BEGIN WORKING DATA

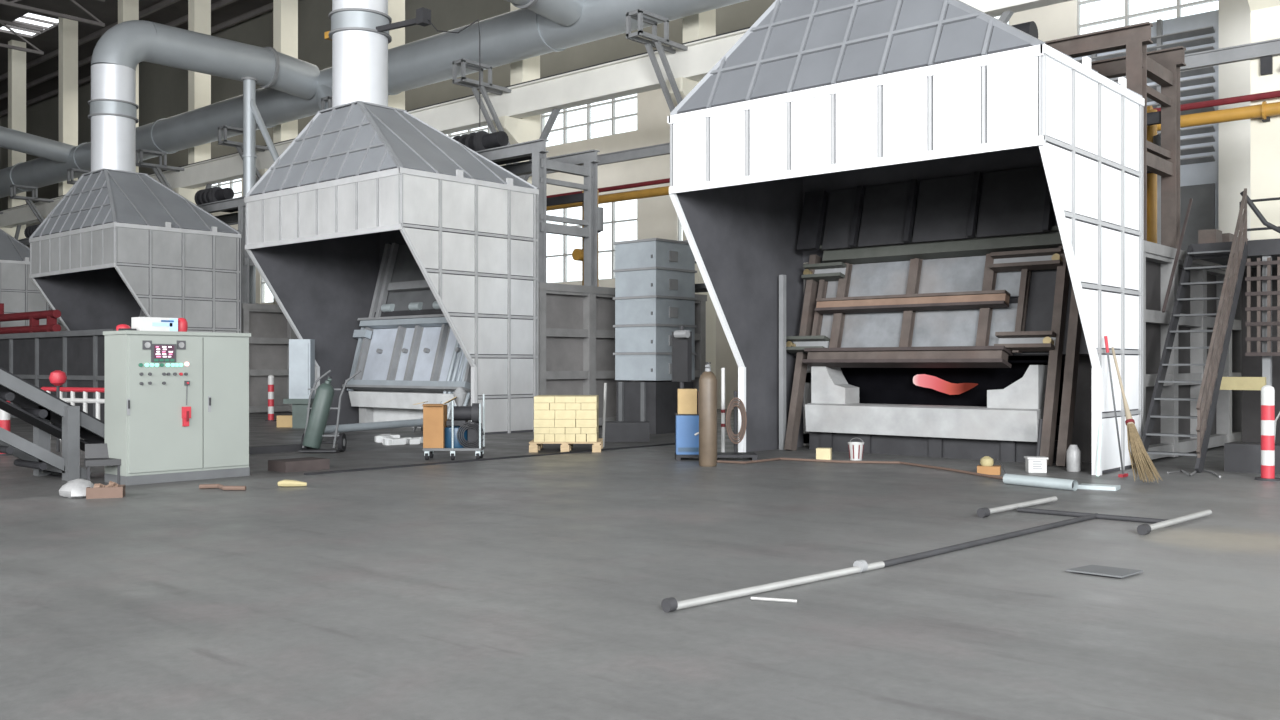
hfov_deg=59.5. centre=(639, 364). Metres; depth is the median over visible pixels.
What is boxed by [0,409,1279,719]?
floor
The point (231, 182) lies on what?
window
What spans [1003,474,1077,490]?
tube
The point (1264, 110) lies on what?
gas pipe
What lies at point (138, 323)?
carton
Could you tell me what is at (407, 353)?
furnace
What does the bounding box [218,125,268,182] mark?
bracket
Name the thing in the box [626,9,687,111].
bracket
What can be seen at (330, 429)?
tube
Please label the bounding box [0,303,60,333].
rack
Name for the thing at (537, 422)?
block
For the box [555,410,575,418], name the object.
block
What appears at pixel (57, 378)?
lamp
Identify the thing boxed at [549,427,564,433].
block
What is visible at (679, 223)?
window
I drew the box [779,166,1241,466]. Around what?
furnace
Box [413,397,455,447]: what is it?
cardboard box
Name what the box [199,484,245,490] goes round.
rag
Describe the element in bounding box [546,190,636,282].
window
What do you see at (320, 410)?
gas cylinder
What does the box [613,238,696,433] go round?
tower
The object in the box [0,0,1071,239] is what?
girder
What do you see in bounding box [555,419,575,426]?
block
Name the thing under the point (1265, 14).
column
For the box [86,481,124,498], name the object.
box
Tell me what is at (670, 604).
metal pole
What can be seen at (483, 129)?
window
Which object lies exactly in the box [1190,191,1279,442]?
walkway
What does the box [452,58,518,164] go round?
bracket
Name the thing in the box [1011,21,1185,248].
frame
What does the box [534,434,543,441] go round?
block
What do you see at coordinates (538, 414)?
block
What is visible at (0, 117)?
wall
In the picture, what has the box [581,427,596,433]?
block
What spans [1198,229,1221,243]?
block
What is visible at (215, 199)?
frame
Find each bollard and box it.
[0,401,10,455]
[265,375,276,420]
[1255,385,1279,480]
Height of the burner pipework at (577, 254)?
2.687 m
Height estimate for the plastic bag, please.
0.220 m
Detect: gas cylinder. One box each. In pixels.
[303,376,333,448]
[699,362,716,466]
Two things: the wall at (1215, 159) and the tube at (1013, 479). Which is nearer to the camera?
the tube at (1013, 479)
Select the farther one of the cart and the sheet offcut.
the cart
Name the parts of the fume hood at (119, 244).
panel, roof panel, panel, roof panel, panel, roof panel, roof panel, panel, roof panel, roof panel, panel, roof panel, roof panel, roof panel, panel, roof panel, roof panel, roof panel, panel, roof panel, roof panel, roof panel, panel, roof panel, roof panel, panel, panel, roof panel, panel, panel, panel, panel, roof panel, panel, panel, panel, panel, roof panel, panel, panel, panel, panel
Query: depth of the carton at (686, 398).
18.91 m
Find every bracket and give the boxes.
[10,184,53,223]
[67,168,90,184]
[136,149,183,189]
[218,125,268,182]
[321,96,331,109]
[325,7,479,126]
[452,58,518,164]
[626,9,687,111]
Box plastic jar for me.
[1066,445,1080,471]
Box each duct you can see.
[0,0,746,197]
[0,126,74,162]
[88,20,319,171]
[328,0,584,106]
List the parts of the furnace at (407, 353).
frame, door panel, door panel, panel, plate, sill, panel, door panel, door panel, casing panel, casing panel, casing panel, casing panel, casing panel, casing panel
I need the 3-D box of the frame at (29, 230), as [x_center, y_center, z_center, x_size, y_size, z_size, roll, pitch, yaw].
[-25.991,-4.063,49.150,6.400,4.126,2.060,0,0,41]
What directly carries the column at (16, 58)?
on the floor
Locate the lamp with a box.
[49,370,66,451]
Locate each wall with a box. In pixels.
[0,117,0,209]
[1,0,775,209]
[26,0,1076,409]
[139,303,312,413]
[1072,0,1250,250]
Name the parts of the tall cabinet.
lock plate, door, lock plate, door
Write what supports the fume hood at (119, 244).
on the floor
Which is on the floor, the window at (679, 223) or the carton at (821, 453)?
the carton at (821, 453)
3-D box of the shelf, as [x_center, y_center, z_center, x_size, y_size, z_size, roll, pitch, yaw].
[-8.634,0.915,28.444,0.700,0.130,0.500,0,0,0]
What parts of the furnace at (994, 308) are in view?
post, frame, door panel, door panel, panel, door panel, door panel, panel, sill, plate, panel, door panel, door panel, door panel, door panel, panel, frame, frame, casing, casing panel, casing panel, casing panel, casing panel, casing panel, casing panel, casing panel, casing panel, casing panel
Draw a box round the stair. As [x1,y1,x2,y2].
[1142,188,1247,472]
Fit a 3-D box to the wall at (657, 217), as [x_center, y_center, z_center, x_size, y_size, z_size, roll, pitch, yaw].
[-10.288,-4.750,52.597,105.000,12.700,0.300,0,0,41]
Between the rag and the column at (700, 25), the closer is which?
the rag
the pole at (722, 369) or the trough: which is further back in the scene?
the trough
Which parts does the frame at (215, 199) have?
motor, motor, post
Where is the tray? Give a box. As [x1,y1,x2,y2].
[977,465,1000,474]
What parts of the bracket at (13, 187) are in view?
frame
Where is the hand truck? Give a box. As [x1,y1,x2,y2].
[299,370,360,451]
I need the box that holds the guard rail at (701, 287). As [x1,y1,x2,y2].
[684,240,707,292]
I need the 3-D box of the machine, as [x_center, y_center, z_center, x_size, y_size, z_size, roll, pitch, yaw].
[0.941,1.168,19.075,0.680,0.680,0.518,0,0,0]
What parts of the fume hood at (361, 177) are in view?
panel, roof panel, panel, roof panel, panel, roof panel, roof panel, roof panel, panel, roof panel, edge post, roof panel, roof panel, panel, roof panel, roof panel, roof panel, panel, roof panel, roof panel, roof panel, panel, roof panel, roof panel, roof panel, panel, plate, roof panel, roof panel, panel, panel, panel, roof panel, panel, panel, panel, panel, edge post, panel, panel, panel, panel, panel, panel, roof panel, panel, panel, panel, panel, panel, panel
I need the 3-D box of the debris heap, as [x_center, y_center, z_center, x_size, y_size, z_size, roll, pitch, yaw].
[-4.920,1.531,23.065,0.930,0.180,1.337,0,0,-23]
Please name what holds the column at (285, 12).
on the floor
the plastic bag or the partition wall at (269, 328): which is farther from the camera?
the partition wall at (269, 328)
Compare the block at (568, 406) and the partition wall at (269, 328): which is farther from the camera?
the partition wall at (269, 328)
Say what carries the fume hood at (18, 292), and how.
on the floor
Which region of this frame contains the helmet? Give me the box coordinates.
[113,324,135,330]
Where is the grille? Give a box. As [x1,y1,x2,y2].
[1245,257,1279,355]
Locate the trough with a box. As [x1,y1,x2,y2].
[605,421,648,441]
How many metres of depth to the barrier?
31.73 m
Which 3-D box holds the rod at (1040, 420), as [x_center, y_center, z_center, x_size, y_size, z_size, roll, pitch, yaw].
[6.251,1.225,17.549,0.180,0.760,0.059,0,0,-39]
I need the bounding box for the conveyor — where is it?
[0,367,104,480]
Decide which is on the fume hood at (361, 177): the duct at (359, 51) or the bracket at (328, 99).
the duct at (359, 51)
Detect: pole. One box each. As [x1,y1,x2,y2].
[661,496,1211,612]
[721,368,724,451]
[1096,424,1101,475]
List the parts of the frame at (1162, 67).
motor, post, post
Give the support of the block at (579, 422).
on the block at (584, 430)
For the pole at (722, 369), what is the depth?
19.87 m
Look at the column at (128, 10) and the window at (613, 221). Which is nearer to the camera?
the window at (613, 221)
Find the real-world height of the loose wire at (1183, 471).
0.030 m
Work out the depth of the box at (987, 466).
16.36 m
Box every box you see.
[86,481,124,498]
[283,339,314,427]
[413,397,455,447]
[977,456,1005,474]
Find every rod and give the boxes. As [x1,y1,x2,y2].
[602,383,606,446]
[751,596,796,602]
[1036,419,1042,455]
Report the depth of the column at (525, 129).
37.33 m
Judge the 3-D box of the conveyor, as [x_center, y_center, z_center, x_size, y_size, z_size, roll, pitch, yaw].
[-8.806,0.345,15.339,1.220,2.669,3.850,0,0,41]
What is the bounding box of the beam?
[268,457,329,472]
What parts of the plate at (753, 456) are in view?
plate
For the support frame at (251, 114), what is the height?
7.680 m
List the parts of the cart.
motor
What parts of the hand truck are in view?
toe plate
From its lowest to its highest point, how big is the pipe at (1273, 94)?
0.138 m
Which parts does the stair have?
handrail, handrail, handrail, handrail
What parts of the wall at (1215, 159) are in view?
dark panel
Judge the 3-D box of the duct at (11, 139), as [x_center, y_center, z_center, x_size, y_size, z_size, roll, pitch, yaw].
[-32.370,-5.398,53.710,1.000,13.996,10.765,0,0,41]
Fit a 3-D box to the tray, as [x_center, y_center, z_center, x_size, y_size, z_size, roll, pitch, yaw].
[5.123,1.540,16.440,0.320,0.120,0.240,0,0,21]
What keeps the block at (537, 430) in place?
on the block at (537, 437)
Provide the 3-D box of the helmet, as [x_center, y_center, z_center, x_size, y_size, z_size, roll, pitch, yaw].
[-6.988,-0.507,15.179,0.260,0.090,0.210,0,0,41]
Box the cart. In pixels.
[423,387,484,459]
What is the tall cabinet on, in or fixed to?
on the floor
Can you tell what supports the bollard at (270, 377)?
on the floor
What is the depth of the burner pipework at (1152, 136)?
20.16 m
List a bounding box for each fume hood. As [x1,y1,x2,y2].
[0,229,50,326]
[29,168,241,332]
[244,100,538,434]
[667,0,1144,474]
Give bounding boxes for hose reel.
[672,326,691,388]
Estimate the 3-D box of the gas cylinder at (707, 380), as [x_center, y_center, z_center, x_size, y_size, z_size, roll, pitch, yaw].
[1.077,0.780,17.743,0.290,1.640,0.290,0,0,41]
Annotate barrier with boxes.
[0,328,130,421]
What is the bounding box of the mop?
[1104,336,1127,476]
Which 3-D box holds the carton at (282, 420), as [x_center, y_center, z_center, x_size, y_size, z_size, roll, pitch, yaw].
[-9.110,1.450,28.903,0.440,0.300,0.300,0,0,0]
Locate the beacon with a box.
[178,318,187,331]
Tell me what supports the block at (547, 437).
on the pallet
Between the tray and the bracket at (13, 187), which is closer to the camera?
the tray
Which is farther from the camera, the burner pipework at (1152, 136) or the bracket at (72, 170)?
the bracket at (72, 170)
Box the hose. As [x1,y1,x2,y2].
[717,458,1002,479]
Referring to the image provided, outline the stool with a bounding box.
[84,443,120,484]
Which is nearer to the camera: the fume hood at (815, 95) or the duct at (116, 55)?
the fume hood at (815, 95)
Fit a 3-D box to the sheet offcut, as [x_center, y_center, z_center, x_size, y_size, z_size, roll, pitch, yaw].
[5.919,1.575,14.458,0.500,0.050,0.242,0,0,29]
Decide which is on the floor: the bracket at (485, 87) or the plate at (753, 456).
the plate at (753, 456)
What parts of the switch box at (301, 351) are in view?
box door
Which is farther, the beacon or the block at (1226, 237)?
the block at (1226, 237)
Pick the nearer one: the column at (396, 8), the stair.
the stair
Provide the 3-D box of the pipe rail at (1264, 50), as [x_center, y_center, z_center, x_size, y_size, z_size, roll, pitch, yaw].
[-9.954,-6.175,42.391,77.000,0.650,0.170,0,0,41]
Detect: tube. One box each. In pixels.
[324,419,422,434]
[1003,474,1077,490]
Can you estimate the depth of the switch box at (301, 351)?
28.24 m
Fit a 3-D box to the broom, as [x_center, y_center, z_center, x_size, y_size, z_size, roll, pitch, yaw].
[6.844,0.655,15.676,0.340,1.833,1.628,0,0,2]
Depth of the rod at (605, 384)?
21.82 m
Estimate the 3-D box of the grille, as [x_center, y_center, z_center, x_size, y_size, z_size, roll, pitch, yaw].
[10.754,-0.960,18.072,1.770,1.620,0.065,0,0,41]
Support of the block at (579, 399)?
on the block at (584, 406)
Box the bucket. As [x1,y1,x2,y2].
[848,438,863,459]
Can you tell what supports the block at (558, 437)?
on the pallet
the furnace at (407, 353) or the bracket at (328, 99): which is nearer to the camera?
the furnace at (407, 353)
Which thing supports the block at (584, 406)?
on the block at (580, 414)
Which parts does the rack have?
post, post
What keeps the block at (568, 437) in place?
on the pallet
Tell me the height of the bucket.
0.376 m
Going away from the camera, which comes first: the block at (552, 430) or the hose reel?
the hose reel
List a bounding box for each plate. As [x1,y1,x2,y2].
[675,452,757,460]
[1066,565,1142,577]
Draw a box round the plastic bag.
[59,479,93,497]
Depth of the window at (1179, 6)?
31.39 m
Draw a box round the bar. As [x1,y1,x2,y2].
[249,444,315,453]
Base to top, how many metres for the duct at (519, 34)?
5.372 m
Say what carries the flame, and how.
on the furnace at (994, 308)
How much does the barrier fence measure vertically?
1.129 m
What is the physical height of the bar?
0.120 m
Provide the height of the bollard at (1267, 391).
1.320 m
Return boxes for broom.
[1111,347,1162,482]
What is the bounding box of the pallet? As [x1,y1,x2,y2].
[529,438,602,451]
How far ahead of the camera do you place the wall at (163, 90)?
58.32 m
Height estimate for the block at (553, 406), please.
0.125 m
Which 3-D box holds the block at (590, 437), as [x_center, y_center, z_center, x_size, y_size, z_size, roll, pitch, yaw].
[-0.887,1.341,20.822,0.185,0.145,0.500,0,0,0]
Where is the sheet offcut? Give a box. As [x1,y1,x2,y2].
[1078,483,1119,490]
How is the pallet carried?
on the floor
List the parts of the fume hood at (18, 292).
roof panel, panel, panel, panel, roof panel, panel, panel, panel
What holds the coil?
on the plate at (753, 456)
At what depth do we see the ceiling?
63.07 m
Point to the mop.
(1123, 474)
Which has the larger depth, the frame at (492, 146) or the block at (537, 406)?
the frame at (492, 146)
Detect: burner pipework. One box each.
[572,190,602,286]
[1147,106,1160,242]
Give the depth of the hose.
18.15 m
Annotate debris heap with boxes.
[375,434,422,444]
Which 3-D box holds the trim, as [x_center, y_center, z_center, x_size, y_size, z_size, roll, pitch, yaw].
[-2.054,1.588,19.475,0.090,0.024,8.500,0,0,41]
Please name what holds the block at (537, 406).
on the block at (538, 414)
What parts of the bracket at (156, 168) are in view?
frame
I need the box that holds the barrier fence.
[41,387,104,439]
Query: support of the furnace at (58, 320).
on the floor
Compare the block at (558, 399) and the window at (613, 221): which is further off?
the window at (613, 221)
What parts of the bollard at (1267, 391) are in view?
plate
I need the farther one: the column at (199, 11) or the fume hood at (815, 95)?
the column at (199, 11)
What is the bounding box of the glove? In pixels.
[278,480,306,486]
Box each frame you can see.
[18,224,51,309]
[194,187,254,302]
[241,77,278,303]
[453,131,599,286]
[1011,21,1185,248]
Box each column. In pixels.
[0,40,25,239]
[44,15,77,219]
[118,0,138,172]
[173,0,210,213]
[258,0,297,304]
[388,0,404,109]
[493,2,539,183]
[666,9,715,374]
[1248,0,1279,239]
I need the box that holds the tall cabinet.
[103,330,250,484]
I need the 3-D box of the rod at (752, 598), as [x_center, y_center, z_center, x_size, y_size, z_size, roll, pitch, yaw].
[0.906,1.588,7.577,0.315,0.024,0.024,0,0,18]
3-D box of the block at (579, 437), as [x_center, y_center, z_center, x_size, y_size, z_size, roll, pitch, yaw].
[-1.086,1.341,20.828,0.185,0.145,0.500,0,0,0]
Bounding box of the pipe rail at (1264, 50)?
[228,38,1279,224]
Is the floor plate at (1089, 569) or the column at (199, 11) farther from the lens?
the column at (199, 11)
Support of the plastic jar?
on the floor
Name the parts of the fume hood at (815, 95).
panel, roof panel, panel, roof panel, edge post, roof panel, roof panel, panel, roof panel, roof panel, roof panel, panel, roof panel, roof panel, roof panel, panel, roof panel, roof panel, panel, roof panel, roof panel, plate, panel, roof panel, roof panel, roof panel, panel, panel, panel, panel, panel, panel, panel, panel, edge post, panel, panel, panel, panel, panel, panel, panel, panel, panel, panel, panel, panel
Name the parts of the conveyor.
rail, leg, rail, rail, rail, leg
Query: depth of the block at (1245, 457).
16.67 m
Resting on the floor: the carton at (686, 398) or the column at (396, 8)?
the column at (396, 8)
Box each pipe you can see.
[546,90,1279,197]
[546,101,1279,210]
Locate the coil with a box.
[726,391,746,451]
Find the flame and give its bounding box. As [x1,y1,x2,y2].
[913,374,977,394]
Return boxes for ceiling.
[0,0,272,116]
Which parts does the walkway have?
handrail, panel, rail, rail
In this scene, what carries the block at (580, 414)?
on the block at (579, 422)
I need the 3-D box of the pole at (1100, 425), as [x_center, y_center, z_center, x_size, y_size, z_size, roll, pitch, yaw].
[6.628,1.225,16.167,0.044,0.757,0.163,0,0,41]
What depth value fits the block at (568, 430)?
20.58 m
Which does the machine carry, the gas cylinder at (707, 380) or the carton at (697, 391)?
the carton at (697, 391)
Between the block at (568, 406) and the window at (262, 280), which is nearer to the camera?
the block at (568, 406)
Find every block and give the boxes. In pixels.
[534,396,554,402]
[534,403,549,409]
[534,410,554,418]
[534,419,554,426]
[534,427,549,433]
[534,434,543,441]
[544,434,554,441]
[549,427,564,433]
[550,403,564,409]
[555,396,575,402]
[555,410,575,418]
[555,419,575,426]
[555,434,564,441]
[565,403,580,409]
[565,427,580,433]
[565,434,575,441]
[576,396,597,402]
[576,409,597,418]
[576,418,597,426]
[576,434,586,441]
[581,402,597,409]
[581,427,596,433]
[587,432,597,441]
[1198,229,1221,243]
[1222,233,1233,241]
[1224,441,1279,474]
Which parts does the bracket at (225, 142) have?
frame
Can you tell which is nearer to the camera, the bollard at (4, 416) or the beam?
the beam
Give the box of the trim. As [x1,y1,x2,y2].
[304,443,674,474]
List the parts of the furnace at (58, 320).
casing panel
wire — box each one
[1167,469,1220,476]
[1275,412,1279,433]
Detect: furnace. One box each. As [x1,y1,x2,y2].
[57,318,66,330]
[342,243,706,430]
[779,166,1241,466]
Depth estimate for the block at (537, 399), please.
20.58 m
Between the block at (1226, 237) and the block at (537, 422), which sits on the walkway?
the block at (1226, 237)
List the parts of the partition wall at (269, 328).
casing panel, casing panel, casing panel, casing
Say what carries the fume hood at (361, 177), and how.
on the floor
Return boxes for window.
[211,180,240,194]
[261,276,272,302]
[448,126,490,137]
[541,96,636,146]
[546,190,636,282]
[678,218,680,240]
[1077,0,1218,34]
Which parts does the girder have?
rail
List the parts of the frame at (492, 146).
motor, motor, post, post
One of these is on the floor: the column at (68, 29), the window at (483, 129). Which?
the column at (68, 29)
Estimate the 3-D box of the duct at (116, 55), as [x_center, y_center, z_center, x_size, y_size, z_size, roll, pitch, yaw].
[-15.135,-8.968,39.387,1.510,5.355,8.182,0,0,41]
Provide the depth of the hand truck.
20.63 m
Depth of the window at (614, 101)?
45.27 m
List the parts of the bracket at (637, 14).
frame
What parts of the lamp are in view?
globe
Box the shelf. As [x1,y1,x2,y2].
[283,398,313,403]
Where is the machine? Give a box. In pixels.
[675,413,698,454]
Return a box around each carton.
[131,317,177,331]
[277,415,291,426]
[677,389,696,413]
[697,391,698,413]
[816,448,831,459]
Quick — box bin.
[1024,456,1047,472]
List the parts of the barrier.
panel, panel, panel, panel, panel, panel, panel, panel, panel
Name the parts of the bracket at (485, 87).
frame
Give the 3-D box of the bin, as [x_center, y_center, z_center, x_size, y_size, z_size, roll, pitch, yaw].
[5.921,1.488,16.748,0.300,0.225,0.240,0,0,6]
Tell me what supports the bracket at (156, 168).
attached to the column at (199, 11)

END WORKING DATA

■ **WORK TO BE COMPLETED**
Within the records above, the line carrying "Quick — box bin." starts the range and the last line ends it. Set down that range exactly.

■ **TASK RESULT**
Quick — box bin.
[1024,456,1047,472]
List the parts of the barrier.
panel, panel, panel, panel, panel, panel, panel, panel, panel
Name the parts of the bracket at (485, 87).
frame
Give the 3-D box of the bin, as [x_center, y_center, z_center, x_size, y_size, z_size, roll, pitch, yaw].
[5.921,1.488,16.748,0.300,0.225,0.240,0,0,6]
Tell me what supports the bracket at (156, 168).
attached to the column at (199, 11)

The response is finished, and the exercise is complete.